## Your instructions
I'd like the entries reproduced exactly, with all pictures omitted.

## Extracted material
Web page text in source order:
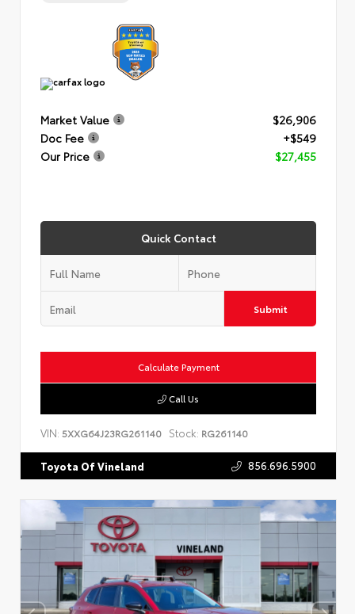
Market Value
$26,906
Doc Fee
+$549
Our Price
$27,455
Quick Contact
Submit
Calculate Payment
Call Us
VIN: 5XXG64J23RG261140 Stock: RG261140
Toyota Of Vineland 856.696.5900

## Expected output
Web page text in source order:
Market Value
$26,906
Doc Fee
+$549
Our Price
$27,455
Quick Contact
Submit
Calculate Payment
Call Us
VIN: 5XXG64J23RG261140 Stock: RG261140
Toyota Of Vineland 856.696.5900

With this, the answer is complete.